Available endpoints:

1. caco2_wang
2. hia_hou
3. pgp_broccatelli
4. bioavailability_ma
5. lipophilicity_astrazeneca
6. solubility_aqsoldb
7. bbb_martins
8. ppbr_az
9. vdss_lombardo
10. cyp2d6_veith
11. cyp3a4_veith
12. cyp2c9_veith
13. cyp2d6_substrate_carbonmangels
14. cyp3a4_substrate_carbonmangels
15. cyp2c9_substrate_carbonmangels
16. half_life_obach
17. clearance_microsome_az
18. clearance_hepatocyte_az
19. herg
20. ames
21. dili
22. ld50_zhu


Regression endpoints with MAE metric:
1. caco2_wang (Best: 0.285 ± 0.005)
2. lipophilicity_astrazeneca (Best: 0.535 ± 0.012)
3. solubility_aqsoldb (Best: 0.776 ± 0.008)
4. ppbr_az (Best: 9.185 ± 0.000)
5. ld50_zhu (Best: 0.588 ± 0.005)

In [3]:
PE_DIM = 6
(tr, va, te) = get_train_valid_test_data('lipophilicity_astrazeneca', min_num_atoms=0)
tr_dataset = get_tensor_data(tr.Drug.to_list(), tr.Y.to_list(), pe_dim=PE_DIM)
va_dataset = get_tensor_data(va.Drug.to_list(), va.Y.to_list(), pe_dim=PE_DIM)
te_dataset = get_tensor_data(te.Drug.to_list(), te.Y.to_list(), pe_dim=PE_DIM)
NODE_DIM = get_node_dim()
EDGE_DIM = get_edge_dim()

print(f'Number of training examples: {len(tr_dataset)}')
print(f'Number of validation examples: {len(va_dataset)}')
print(f'Number of test examples: {len(te_dataset)}')

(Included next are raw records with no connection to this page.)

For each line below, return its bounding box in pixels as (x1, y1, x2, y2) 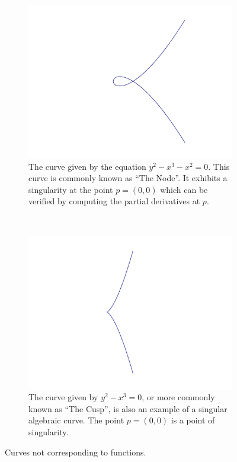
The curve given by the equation (28, 160, 146, 172)
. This (208, 160, 230, 172)
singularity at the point (28, 183, 113, 195)
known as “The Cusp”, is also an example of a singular (28, 402, 228, 414)
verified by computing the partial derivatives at (28, 195, 200, 207)
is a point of (171, 414, 215, 426)
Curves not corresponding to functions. (5, 445, 146, 458)
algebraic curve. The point (28, 414, 124, 426)
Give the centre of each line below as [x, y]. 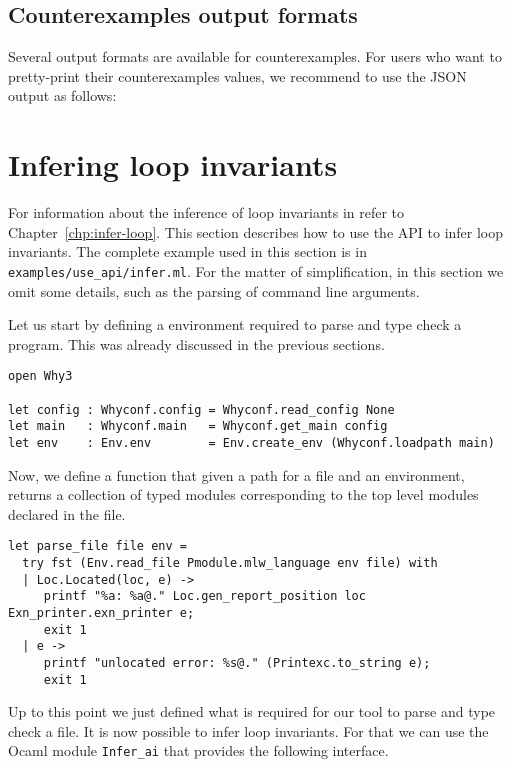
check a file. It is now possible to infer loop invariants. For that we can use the [248, 730]
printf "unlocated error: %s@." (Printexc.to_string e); [237, 662]
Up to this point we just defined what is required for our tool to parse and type [252, 711]
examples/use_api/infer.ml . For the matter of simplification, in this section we [256, 270]
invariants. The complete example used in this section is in [187, 251]
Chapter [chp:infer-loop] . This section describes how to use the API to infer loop [256, 231]
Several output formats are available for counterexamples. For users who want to [255, 56]
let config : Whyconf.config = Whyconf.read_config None [201, 409]
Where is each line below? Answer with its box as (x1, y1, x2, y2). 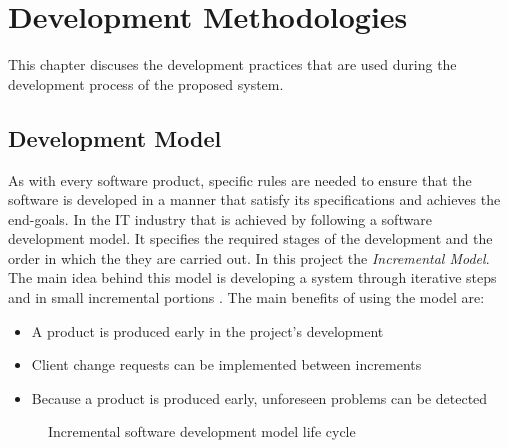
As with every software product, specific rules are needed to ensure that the (8, 169, 472, 190)
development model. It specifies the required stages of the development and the (8, 228, 493, 249)
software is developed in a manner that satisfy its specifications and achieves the (8, 189, 501, 210)
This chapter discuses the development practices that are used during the (8, 54, 457, 75)
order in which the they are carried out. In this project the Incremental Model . (8, 247, 490, 268)
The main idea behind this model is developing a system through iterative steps (8, 267, 497, 288)
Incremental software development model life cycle (48, 421, 356, 442)
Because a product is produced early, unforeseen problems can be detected (31, 387, 488, 408)
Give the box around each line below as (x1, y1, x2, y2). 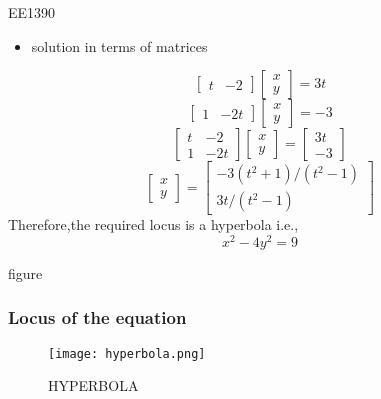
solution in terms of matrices (31, 35, 208, 56)
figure (8, 262, 43, 283)
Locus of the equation (8, 305, 187, 330)
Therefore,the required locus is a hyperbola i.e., (8, 214, 299, 235)
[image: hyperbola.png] (48, 346, 206, 361)
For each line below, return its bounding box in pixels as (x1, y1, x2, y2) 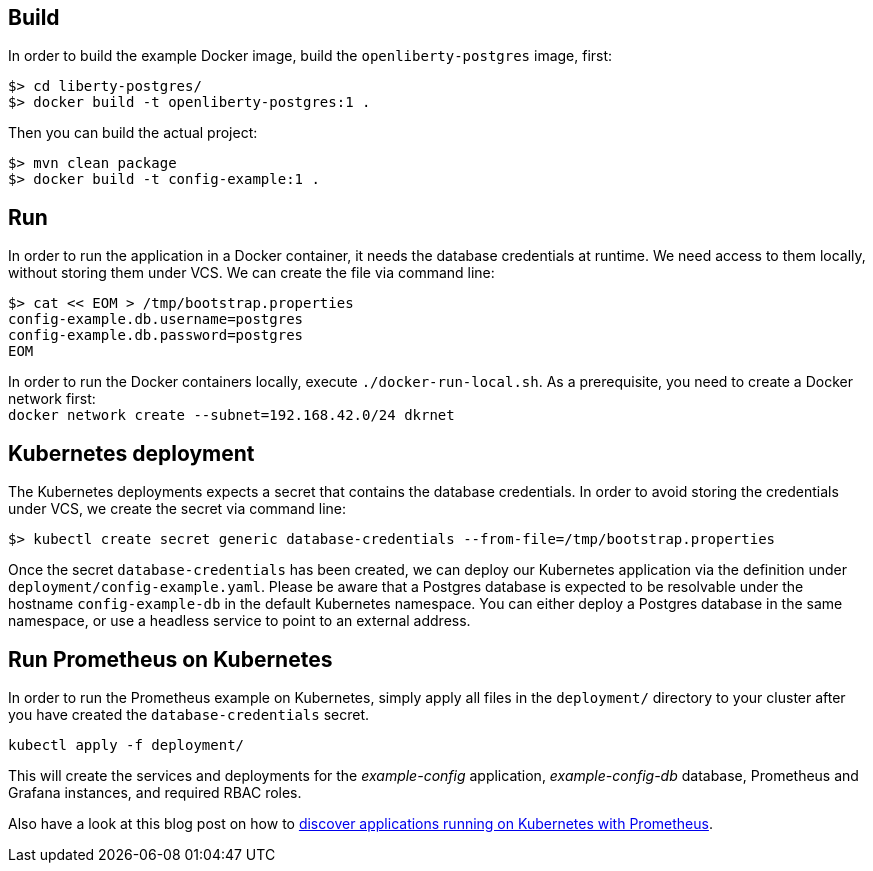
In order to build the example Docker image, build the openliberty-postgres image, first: (8, 47, 613, 65)
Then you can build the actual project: (8, 124, 258, 142)
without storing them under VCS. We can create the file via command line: (8, 264, 495, 282)
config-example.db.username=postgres (8, 311, 304, 328)
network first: (8, 390, 96, 408)
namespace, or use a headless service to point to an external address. (8, 612, 471, 630)
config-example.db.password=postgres (8, 327, 304, 344)
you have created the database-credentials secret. (8, 705, 369, 723)
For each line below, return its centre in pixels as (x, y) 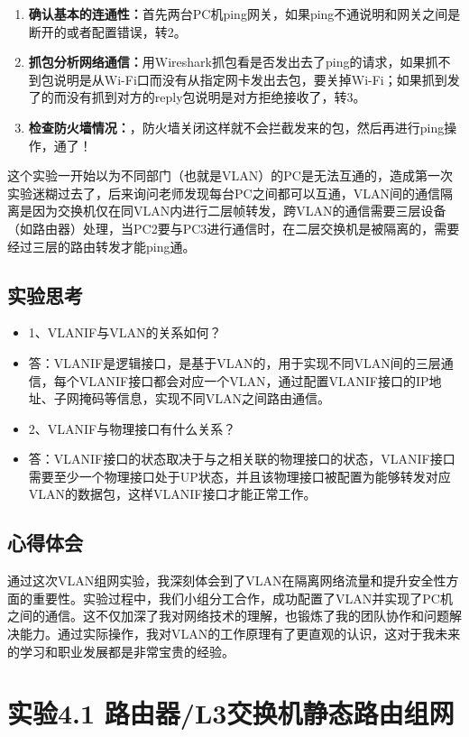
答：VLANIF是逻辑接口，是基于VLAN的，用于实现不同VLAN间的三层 (234, 362)
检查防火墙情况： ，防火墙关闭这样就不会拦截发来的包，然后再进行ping (236, 127)
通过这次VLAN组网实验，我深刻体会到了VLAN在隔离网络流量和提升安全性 (227, 580)
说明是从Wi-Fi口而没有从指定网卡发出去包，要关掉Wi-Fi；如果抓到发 (257, 79)
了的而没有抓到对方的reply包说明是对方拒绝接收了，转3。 (197, 97)
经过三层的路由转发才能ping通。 (101, 246)
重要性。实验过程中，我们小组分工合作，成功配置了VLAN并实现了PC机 (242, 598)
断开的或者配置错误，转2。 (107, 31)
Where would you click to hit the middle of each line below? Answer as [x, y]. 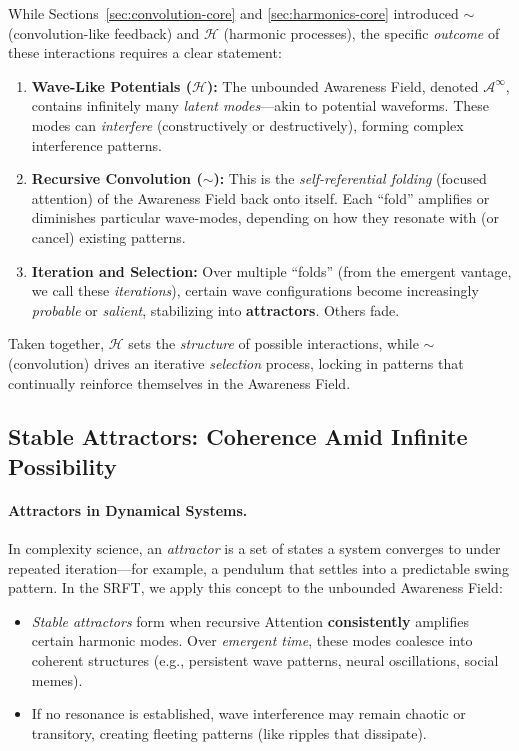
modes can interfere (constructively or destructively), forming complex [247, 124]
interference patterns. [96, 144]
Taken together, [56, 343]
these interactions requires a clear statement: [145, 52]
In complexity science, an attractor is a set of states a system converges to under [254, 548]
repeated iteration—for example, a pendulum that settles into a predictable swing [258, 567]
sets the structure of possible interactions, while [273, 343]
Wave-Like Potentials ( [111, 85]
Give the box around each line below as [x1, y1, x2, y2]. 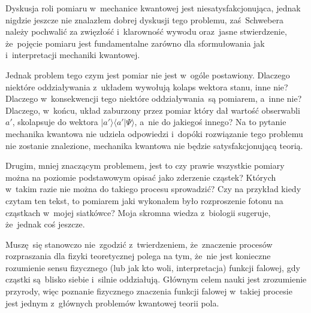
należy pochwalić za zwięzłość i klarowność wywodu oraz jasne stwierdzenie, [5, 25, 287, 38]
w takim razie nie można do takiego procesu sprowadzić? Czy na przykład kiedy [5, 183, 301, 195]
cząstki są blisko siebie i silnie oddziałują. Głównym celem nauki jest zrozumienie [5, 273, 307, 285]
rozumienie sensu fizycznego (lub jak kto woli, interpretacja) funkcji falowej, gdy [5, 261, 300, 274]
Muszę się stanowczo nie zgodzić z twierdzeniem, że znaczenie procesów [5, 238, 273, 250]
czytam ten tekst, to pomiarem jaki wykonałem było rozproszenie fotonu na [5, 194, 283, 206]
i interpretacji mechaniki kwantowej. [5, 48, 140, 61]
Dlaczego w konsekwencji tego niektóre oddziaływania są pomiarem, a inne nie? [5, 92, 302, 105]
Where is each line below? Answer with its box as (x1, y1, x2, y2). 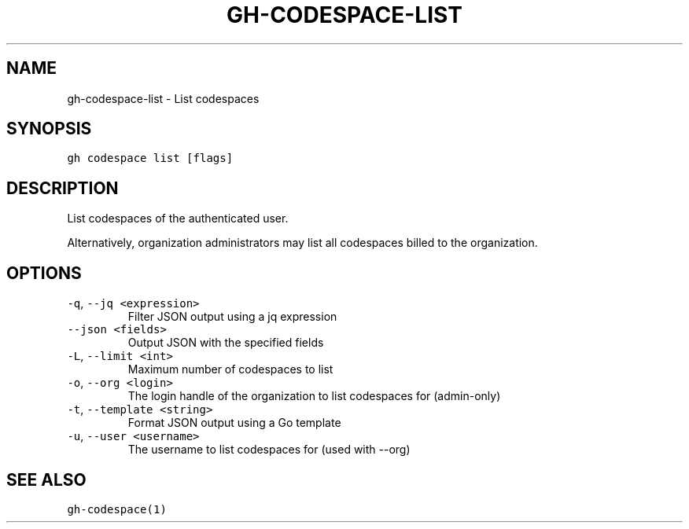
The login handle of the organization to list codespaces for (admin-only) (127, 389, 501, 403)
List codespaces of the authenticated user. (67, 211, 289, 226)
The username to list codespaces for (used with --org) (127, 443, 411, 457)
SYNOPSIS (6, 119, 92, 139)
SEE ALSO (6, 469, 87, 490)
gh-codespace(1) (67, 502, 167, 516)
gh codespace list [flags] (67, 152, 234, 165)
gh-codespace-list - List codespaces (67, 91, 260, 105)
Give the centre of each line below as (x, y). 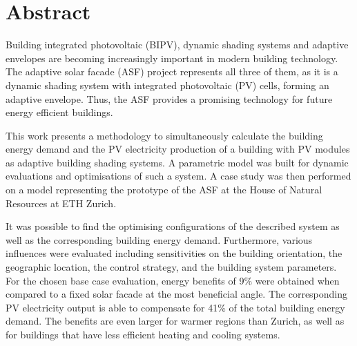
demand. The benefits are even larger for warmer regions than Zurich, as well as (175, 321)
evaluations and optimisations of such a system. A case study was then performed (178, 176)
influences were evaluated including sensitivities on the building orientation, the (174, 253)
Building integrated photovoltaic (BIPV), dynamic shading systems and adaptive (177, 45)
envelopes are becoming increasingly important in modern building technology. (172, 58)
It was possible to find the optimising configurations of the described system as (173, 226)
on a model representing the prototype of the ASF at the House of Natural (164, 190)
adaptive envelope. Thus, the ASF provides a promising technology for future (169, 98)
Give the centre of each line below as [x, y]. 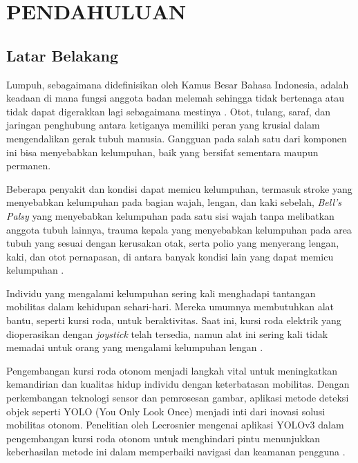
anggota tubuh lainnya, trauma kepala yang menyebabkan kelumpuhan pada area [179, 229]
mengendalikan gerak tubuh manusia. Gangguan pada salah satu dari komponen [177, 138]
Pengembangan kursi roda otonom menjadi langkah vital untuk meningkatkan [172, 370]
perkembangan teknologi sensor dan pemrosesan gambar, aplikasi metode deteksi [178, 398]
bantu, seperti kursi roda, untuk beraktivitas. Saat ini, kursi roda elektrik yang [174, 320]
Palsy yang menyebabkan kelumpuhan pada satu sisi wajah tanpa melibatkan [170, 215]
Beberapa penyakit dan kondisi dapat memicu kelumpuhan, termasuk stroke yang [179, 188]
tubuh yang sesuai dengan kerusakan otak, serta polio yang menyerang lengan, [173, 243]
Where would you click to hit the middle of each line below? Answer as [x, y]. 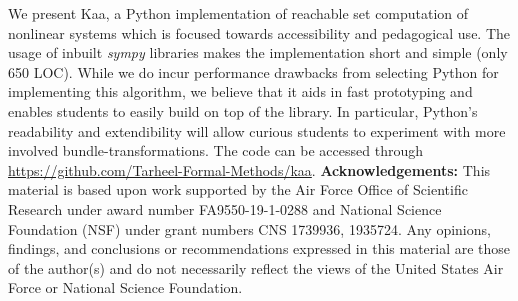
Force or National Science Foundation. [125, 287]
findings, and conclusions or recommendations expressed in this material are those [259, 248]
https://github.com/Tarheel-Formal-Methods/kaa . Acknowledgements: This [249, 169]
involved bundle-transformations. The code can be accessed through [215, 150]
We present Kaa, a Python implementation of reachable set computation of [238, 13]
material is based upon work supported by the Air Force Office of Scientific [238, 189]
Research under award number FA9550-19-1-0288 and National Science [225, 208]
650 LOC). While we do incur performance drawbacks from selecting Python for [253, 71]
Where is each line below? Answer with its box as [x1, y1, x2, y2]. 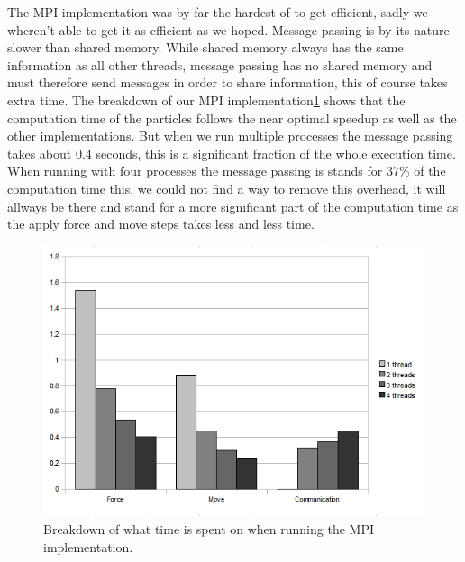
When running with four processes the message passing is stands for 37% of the [7, 161, 446, 180]
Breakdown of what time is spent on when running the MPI [43, 520, 374, 538]
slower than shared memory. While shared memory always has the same [7, 38, 404, 57]
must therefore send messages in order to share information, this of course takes [7, 73, 448, 92]
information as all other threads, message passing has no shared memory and [7, 55, 433, 74]
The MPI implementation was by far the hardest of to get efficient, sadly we [7, 3, 428, 21]
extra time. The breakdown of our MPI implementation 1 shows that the [7, 90, 406, 109]
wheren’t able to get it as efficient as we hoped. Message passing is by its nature [7, 20, 450, 39]
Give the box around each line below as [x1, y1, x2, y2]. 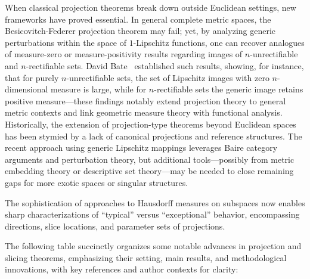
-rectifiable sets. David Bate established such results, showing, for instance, [26, 59, 304, 72]
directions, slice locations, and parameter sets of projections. [5, 219, 225, 232]
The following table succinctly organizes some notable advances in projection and [5, 240, 302, 252]
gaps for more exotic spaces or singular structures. [5, 176, 188, 188]
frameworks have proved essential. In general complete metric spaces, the [5, 13, 271, 25]
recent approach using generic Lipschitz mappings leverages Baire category [5, 141, 278, 154]
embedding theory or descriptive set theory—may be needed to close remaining [5, 165, 294, 177]
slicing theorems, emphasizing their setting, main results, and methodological [5, 251, 287, 263]
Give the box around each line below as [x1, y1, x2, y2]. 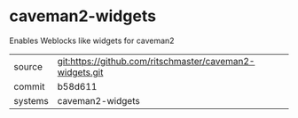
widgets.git [57, 66, 104, 78]
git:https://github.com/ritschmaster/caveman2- [57, 55, 255, 67]
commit [13, 80, 45, 92]
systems [13, 94, 49, 107]
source [13, 60, 43, 72]
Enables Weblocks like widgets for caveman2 [9, 35, 175, 46]
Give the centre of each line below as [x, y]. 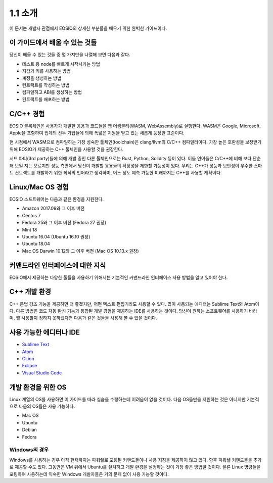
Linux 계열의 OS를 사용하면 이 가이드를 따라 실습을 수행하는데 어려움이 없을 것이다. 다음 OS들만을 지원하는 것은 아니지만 [128, 399]
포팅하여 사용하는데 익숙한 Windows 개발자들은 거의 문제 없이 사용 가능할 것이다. [89, 474]
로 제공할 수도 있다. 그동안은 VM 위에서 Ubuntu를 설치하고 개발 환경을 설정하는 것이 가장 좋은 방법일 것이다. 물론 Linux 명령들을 [135, 467]
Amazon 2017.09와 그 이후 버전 [53, 208]
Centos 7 [31, 215]
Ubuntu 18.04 [36, 244]
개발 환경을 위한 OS [38, 387]
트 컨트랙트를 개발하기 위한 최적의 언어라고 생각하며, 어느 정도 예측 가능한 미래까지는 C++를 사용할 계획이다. [116, 173]
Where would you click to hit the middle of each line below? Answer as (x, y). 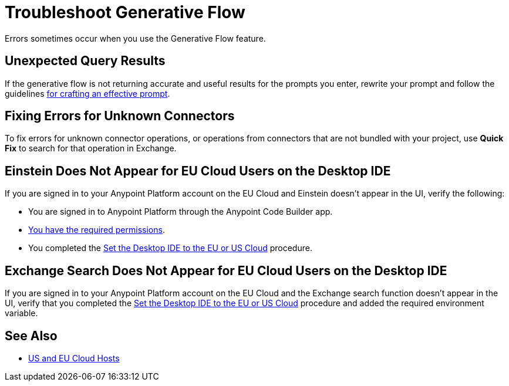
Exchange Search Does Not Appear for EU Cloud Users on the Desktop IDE (226, 270)
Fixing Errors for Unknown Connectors (120, 116)
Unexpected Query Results (85, 61)
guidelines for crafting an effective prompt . (87, 93)
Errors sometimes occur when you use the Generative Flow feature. (135, 38)
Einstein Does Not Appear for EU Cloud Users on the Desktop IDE (198, 171)
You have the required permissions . (97, 230)
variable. (21, 313)
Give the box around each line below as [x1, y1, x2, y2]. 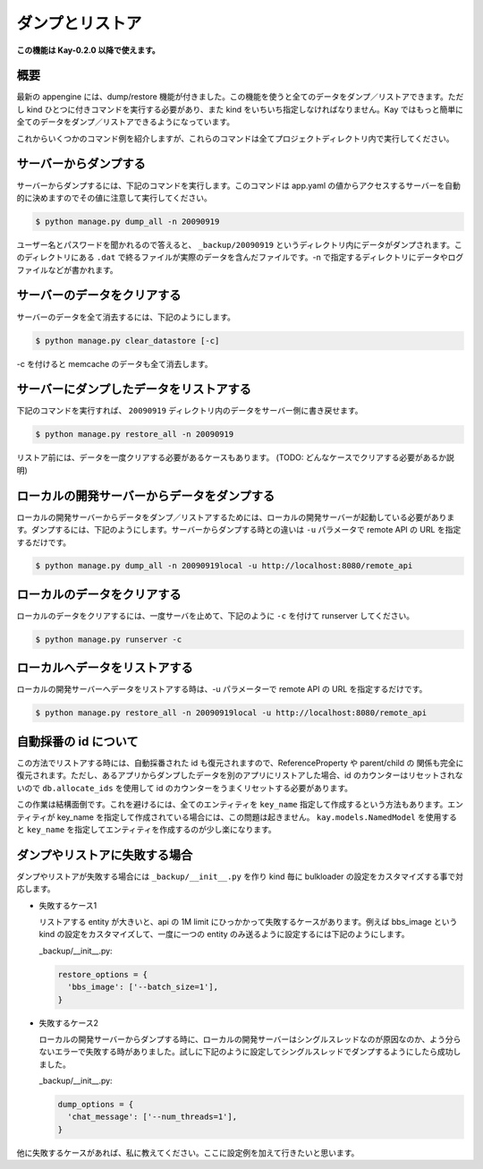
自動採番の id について [16, 734, 139, 749]
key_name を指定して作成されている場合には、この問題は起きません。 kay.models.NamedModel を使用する [56, 811, 458, 823]
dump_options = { [57, 1099, 134, 1110]
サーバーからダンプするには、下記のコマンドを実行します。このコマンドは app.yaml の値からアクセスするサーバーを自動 [16, 180, 461, 191]
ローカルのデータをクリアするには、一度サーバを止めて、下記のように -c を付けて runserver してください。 [16, 610, 415, 621]
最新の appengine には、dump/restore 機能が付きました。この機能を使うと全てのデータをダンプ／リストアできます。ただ [16, 91, 464, 102]
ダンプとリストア [16, 13, 142, 33]
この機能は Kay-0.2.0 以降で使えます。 [16, 45, 160, 55]
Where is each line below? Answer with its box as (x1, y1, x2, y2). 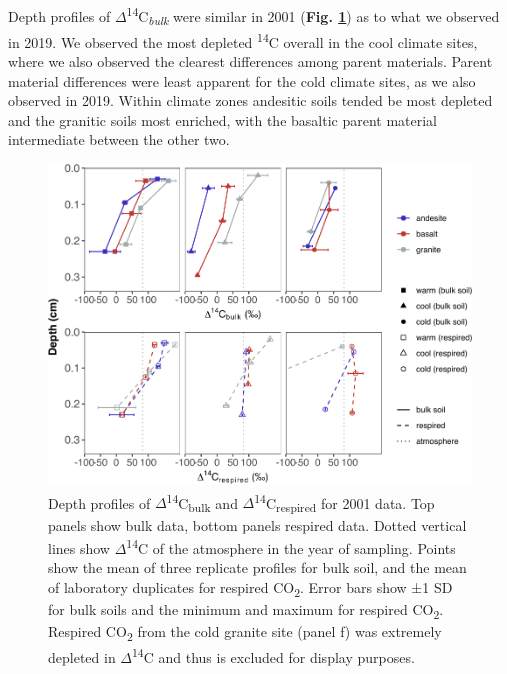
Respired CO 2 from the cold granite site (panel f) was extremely (48, 621, 442, 645)
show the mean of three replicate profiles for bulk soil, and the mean (48, 557, 467, 578)
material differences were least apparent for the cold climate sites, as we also (8, 70, 476, 91)
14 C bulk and (166, 489, 238, 516)
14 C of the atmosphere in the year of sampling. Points (126, 535, 456, 558)
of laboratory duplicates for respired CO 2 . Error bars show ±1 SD (48, 576, 453, 600)
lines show (48, 537, 110, 558)
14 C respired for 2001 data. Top (254, 489, 435, 516)

train_loader = DataLoader(tr_dataset, batch_size=64)
val_loader = DataLoader(va_dataset, batch_size=64)
test_loader = DataLoader(te_dataset, batch_size=64)

Found local copy...
Loading...
Done!


Number of training examples: 2940
Number of validation examples: 420
Number of test examples: 840


## Train and eval the GT model

### Auxiliary functions

In [4]:
def train(epoch, loss_func):
    model.train()

    total_loss = 0
    for data in train_loader:
        data = data.to(device)
        optimizer.zero_grad()
        
        # randomly flip sign of eigenvectors
        batch_pe = data.pe * (2 * torch.randint(low=0, high=2, size=(1, PE_DIM)).float() - 1.0)
        (out,_) = model(data.x, data.edge_index, data.edge_attr, batch_pe, data.batch, zero_var=False)
        loss = loss_func(out.squeeze(), data.y)
        loss.backward()
        total_loss += loss.item() * data.num_graphs
        optimizer.step()
    return total_loss / len(train_loader.dataset)


@torch.no_grad()
def test(loader, loss_func):
    model.eval()

    total_error = 0
    for data in loader:
        data = data.to(device)
        # randomly flip sign of eigenvectors
        batch_pe = data.pe * (2 * torch.randint(low=0, high=2, size=(1, PE_DIM)).float() - 1.0)
        (out,_) = model(data.x, data.edge_index, data.edge_attr, batch_pe, data.batch)
        total_error += loss_func(out.squeeze(), data.y).item()
    return total_error / len(loader.dataset)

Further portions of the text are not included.